[Data for analysis — start]

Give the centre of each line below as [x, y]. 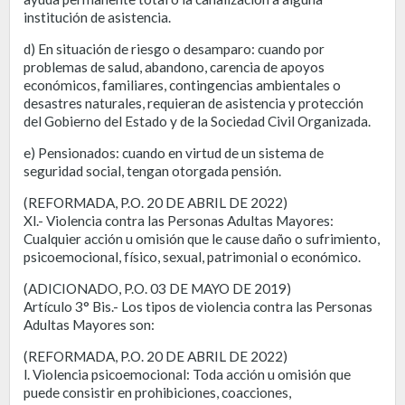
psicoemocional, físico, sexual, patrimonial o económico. [192, 256]
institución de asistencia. [97, 17]
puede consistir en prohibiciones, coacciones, [157, 392]
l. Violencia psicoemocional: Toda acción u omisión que [187, 374]
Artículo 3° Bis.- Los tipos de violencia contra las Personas [198, 306]
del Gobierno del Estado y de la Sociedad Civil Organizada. [197, 121]
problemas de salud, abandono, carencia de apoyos [174, 66]
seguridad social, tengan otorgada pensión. [152, 170]
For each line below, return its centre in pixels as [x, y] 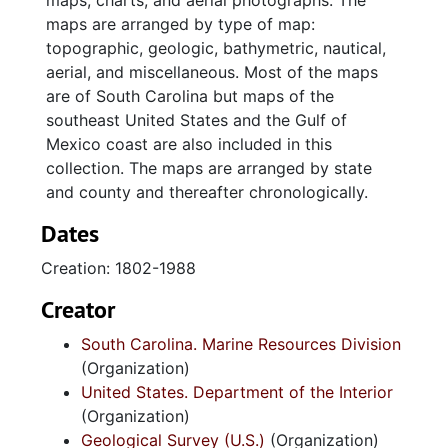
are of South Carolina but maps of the [190, 96]
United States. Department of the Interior [237, 392]
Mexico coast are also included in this [189, 144]
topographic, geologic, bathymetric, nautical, [216, 48]
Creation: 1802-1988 [118, 268]
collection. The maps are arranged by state [209, 168]
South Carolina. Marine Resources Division [241, 344]
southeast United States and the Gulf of [196, 120]
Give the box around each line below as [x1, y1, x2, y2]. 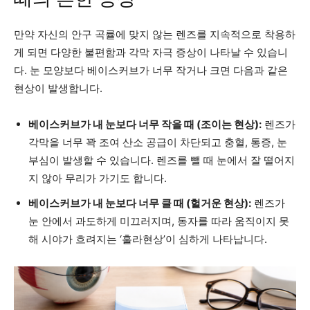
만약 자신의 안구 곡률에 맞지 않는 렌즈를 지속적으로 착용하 [14, 27, 295, 41]
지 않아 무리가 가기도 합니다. [28, 171, 167, 185]
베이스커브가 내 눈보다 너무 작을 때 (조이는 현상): [28, 117, 262, 131]
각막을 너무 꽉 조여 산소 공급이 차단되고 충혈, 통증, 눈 [28, 135, 287, 149]
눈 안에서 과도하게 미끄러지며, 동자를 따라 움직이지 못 [28, 214, 289, 228]
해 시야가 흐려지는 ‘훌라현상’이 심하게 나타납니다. [28, 232, 267, 246]
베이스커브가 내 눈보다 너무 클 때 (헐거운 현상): [28, 196, 251, 210]
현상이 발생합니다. [14, 81, 102, 95]
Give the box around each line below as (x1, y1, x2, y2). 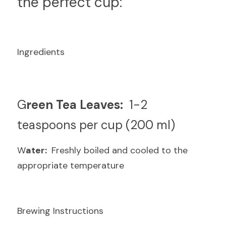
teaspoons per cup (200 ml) (17, 117, 175, 133)
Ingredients (17, 46, 65, 58)
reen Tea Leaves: (26, 97, 126, 112)
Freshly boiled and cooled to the (49, 144, 188, 156)
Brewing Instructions (17, 205, 103, 217)
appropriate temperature (17, 159, 124, 172)
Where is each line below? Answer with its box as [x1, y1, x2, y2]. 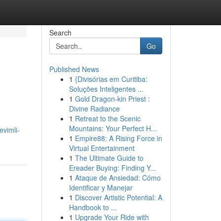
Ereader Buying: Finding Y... [69, 163, 156, 173]
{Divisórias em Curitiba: [74, 74, 147, 84]
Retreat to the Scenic [74, 113, 141, 123]
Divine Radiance [69, 104, 120, 113]
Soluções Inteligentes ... [69, 84, 144, 94]
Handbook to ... [69, 202, 117, 212]
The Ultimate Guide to [74, 153, 144, 163]
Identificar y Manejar [69, 183, 133, 192]
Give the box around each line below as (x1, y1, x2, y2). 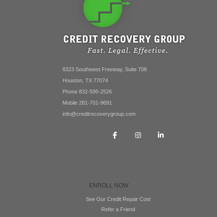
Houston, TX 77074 (62, 77, 108, 83)
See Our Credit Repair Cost (86, 196, 151, 202)
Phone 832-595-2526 (62, 89, 112, 94)
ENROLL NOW (89, 182, 128, 189)
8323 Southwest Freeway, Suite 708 (62, 66, 147, 72)
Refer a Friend (101, 206, 135, 213)
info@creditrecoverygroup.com (62, 111, 136, 117)
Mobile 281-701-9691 (62, 100, 112, 106)
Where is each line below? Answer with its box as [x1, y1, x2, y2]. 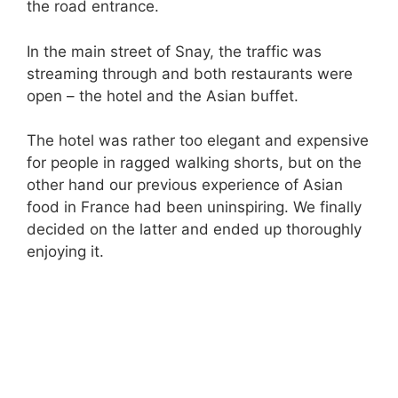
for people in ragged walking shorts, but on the [27, 154, 362, 171]
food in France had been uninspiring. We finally [27, 198, 362, 216]
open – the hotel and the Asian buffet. [27, 86, 298, 105]
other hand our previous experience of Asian [27, 176, 343, 194]
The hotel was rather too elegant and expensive [27, 131, 369, 149]
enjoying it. [27, 243, 104, 260]
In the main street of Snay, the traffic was [27, 42, 322, 60]
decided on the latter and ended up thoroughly [27, 220, 362, 238]
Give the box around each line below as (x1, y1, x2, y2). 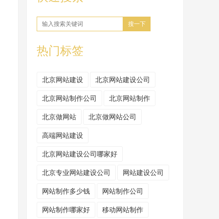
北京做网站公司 (88, 113, 136, 121)
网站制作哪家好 (42, 206, 90, 214)
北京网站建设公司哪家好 (42, 150, 117, 158)
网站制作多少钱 (42, 187, 90, 195)
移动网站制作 (102, 206, 143, 214)
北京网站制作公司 (42, 94, 97, 102)
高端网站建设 (42, 131, 83, 139)
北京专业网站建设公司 (42, 169, 110, 176)
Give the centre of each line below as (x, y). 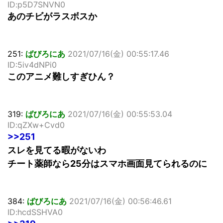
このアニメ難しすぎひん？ (61, 77)
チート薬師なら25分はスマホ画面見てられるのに (107, 164)
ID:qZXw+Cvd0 (36, 125)
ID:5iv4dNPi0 (32, 65)
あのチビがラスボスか (52, 16)
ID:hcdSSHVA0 (35, 212)
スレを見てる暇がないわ (57, 150)
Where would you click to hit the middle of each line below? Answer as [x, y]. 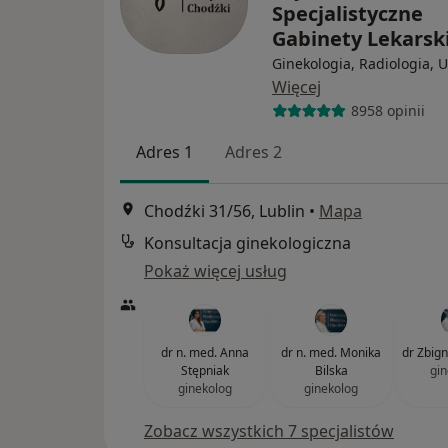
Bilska [331, 371]
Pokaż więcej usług [215, 271]
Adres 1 [164, 151]
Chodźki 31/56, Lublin [224, 211]
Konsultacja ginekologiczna [247, 243]
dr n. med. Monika [331, 353]
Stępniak [205, 371]
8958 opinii [387, 111]
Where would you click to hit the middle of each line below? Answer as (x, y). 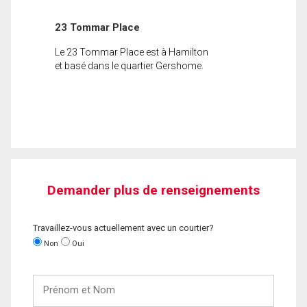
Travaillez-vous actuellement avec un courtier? (123, 228)
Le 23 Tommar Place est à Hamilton (132, 52)
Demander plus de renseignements (153, 190)
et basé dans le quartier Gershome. (129, 65)
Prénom (50, 280)
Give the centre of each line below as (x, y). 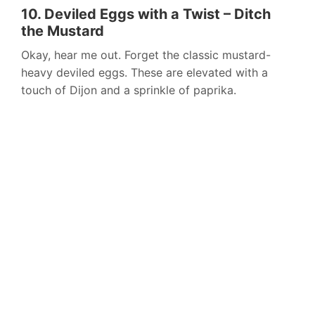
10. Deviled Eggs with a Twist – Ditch (146, 14)
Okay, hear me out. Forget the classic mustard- (146, 55)
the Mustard (63, 31)
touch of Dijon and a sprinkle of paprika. (129, 90)
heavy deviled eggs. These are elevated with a (144, 73)
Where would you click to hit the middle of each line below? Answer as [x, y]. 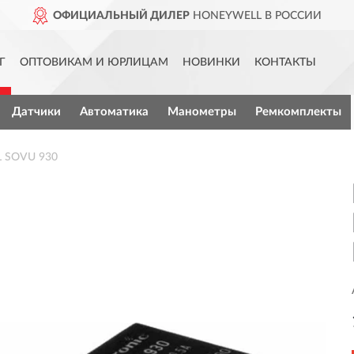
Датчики [36, 112]
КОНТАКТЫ [285, 62]
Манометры [201, 112]
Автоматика [114, 112]
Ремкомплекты [298, 112]
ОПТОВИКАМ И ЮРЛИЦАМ [94, 62]
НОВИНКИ [211, 62]
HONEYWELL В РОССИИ [246, 16]
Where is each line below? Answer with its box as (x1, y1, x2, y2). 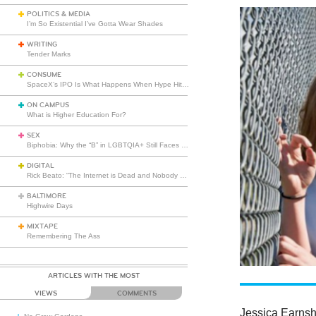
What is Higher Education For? (27, 111, 126, 119)
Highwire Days (27, 202, 73, 209)
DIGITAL (27, 162, 54, 170)
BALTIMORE (27, 192, 66, 200)
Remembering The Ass (27, 232, 100, 240)
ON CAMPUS (27, 101, 69, 109)
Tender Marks (27, 50, 71, 58)
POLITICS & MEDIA (27, 10, 90, 18)
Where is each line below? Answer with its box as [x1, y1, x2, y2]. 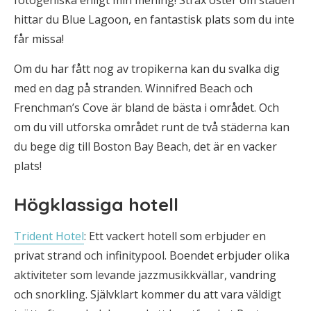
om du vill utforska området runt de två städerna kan [14, 119, 289, 135]
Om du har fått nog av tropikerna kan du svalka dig [14, 61, 280, 76]
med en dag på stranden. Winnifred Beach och [14, 81, 253, 96]
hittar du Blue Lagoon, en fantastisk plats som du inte [14, 12, 294, 27]
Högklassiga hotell [14, 193, 178, 216]
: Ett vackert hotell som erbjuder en [84, 228, 266, 244]
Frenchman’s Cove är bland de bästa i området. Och [14, 100, 279, 115]
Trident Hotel [14, 228, 84, 244]
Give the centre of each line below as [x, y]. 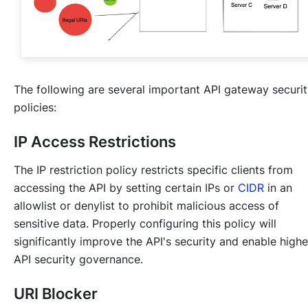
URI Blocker [56, 294]
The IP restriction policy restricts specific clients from [153, 170]
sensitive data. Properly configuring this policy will [145, 224]
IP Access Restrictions [95, 142]
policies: [35, 108]
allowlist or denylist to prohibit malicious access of [146, 206]
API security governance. [78, 260]
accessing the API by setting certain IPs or [126, 188]
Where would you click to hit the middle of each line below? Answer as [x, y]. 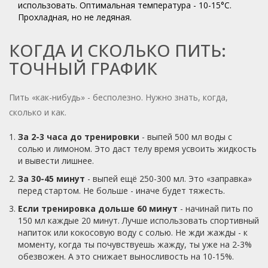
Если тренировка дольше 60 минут [98, 209]
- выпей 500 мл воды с [186, 137]
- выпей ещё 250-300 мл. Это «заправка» [168, 179]
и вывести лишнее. [56, 161]
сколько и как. [38, 112]
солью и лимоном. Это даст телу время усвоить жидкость [137, 149]
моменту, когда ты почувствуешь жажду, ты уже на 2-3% [135, 245]
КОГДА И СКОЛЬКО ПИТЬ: [118, 51]
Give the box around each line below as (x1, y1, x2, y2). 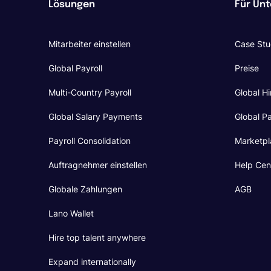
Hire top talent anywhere (48, 232, 146, 243)
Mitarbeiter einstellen (48, 39, 131, 49)
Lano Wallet (48, 208, 94, 218)
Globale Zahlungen (48, 184, 122, 194)
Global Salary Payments (48, 111, 142, 122)
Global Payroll (48, 63, 102, 73)
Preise (234, 63, 259, 73)
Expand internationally (48, 256, 136, 267)
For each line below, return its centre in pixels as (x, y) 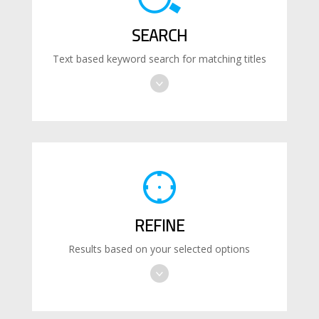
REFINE (159, 225)
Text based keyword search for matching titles (159, 58)
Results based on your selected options (159, 249)
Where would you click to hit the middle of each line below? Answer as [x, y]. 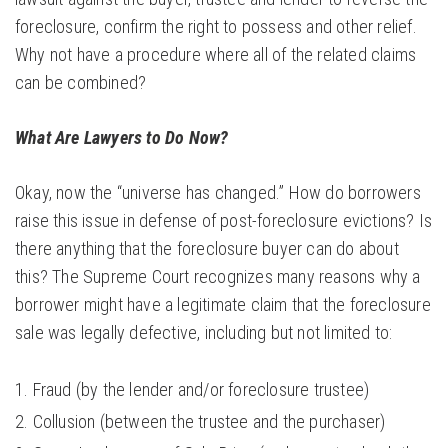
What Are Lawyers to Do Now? [122, 138]
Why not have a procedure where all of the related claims [216, 55]
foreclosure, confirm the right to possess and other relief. [216, 27]
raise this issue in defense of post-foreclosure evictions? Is [224, 221]
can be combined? [81, 83]
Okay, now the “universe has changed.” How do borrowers [218, 193]
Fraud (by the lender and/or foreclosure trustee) [201, 390]
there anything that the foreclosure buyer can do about [207, 249]
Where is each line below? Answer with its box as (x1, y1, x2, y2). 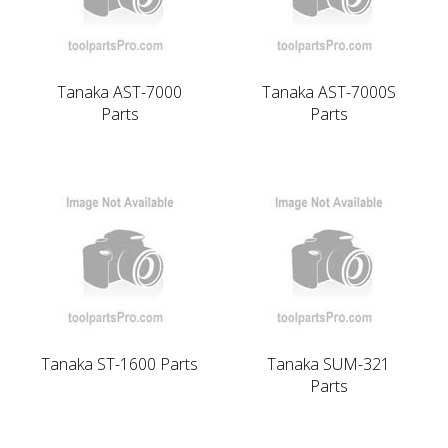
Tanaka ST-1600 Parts (41, 352, 198, 375)
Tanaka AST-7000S (261, 80, 396, 103)
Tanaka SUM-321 (267, 352, 390, 375)
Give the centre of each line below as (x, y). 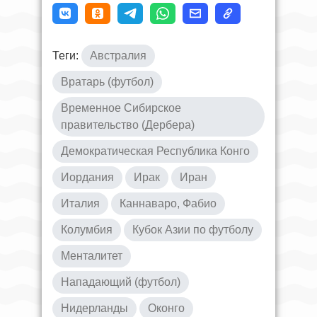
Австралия (118, 55)
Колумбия (87, 229)
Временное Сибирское (121, 108)
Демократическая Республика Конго (155, 151)
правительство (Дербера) (128, 125)
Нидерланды (94, 308)
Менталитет (92, 255)
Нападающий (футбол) (121, 282)

[Data for analysis — finish]

- Directions for this task
All lines from the start of the entries above through the line containing "Ingredients (17, 46, 65, 58)" must be transcribed exactly, both ends included, and no picture may be copied.

- Task response
Give the centre of each line below as [x, y]. 
psicoemocional, físico, sexual, patrimonial o económico. [192, 256]
institución de asistencia. [97, 17]
puede consistir en prohibiciones, coacciones, [157, 392]
l. Violencia psicoemocional: Toda acción u omisión que [187, 374]
Artículo 3° Bis.- Los tipos de violencia contra las Personas [198, 306]
del Gobierno del Estado y de la Sociedad Civil Organizada. [197, 121]
problemas de salud, abandono, carencia de apoyos [174, 66]
seguridad social, tengan otorgada pensión. [152, 170]
For each line below, return its centre in pixels as [x, y] 
are of South Carolina but maps of the [190, 96]
United States. Department of the Interior [237, 392]
Mexico coast are also included in this [189, 144]
topographic, geologic, bathymetric, nautical, [216, 48]
Creation: 1802-1988 [118, 268]
collection. The maps are arranged by state [209, 168]
South Carolina. Marine Resources Division [241, 344]
southeast United States and the Gulf of [196, 120]
Give the box around each line below as [x1, y1, x2, y2]. 
만약 자신의 안구 곡률에 맞지 않는 렌즈를 지속적으로 착용하 [14, 27, 295, 41]
지 않아 무리가 가기도 합니다. [28, 171, 167, 185]
베이스커브가 내 눈보다 너무 작을 때 (조이는 현상): [28, 117, 262, 131]
각막을 너무 꽉 조여 산소 공급이 차단되고 충혈, 통증, 눈 [28, 135, 287, 149]
눈 안에서 과도하게 미끄러지며, 동자를 따라 움직이지 못 [28, 214, 289, 228]
해 시야가 흐려지는 ‘훌라현상’이 심하게 나타납니다. [28, 232, 267, 246]
베이스커브가 내 눈보다 너무 클 때 (헐거운 현상): [28, 196, 251, 210]
현상이 발생합니다. [14, 81, 102, 95]
Give the box around each line below as (x1, y1, x2, y2). 
teaspoons per cup (200 ml) (17, 117, 175, 133)
Ingredients (17, 46, 65, 58)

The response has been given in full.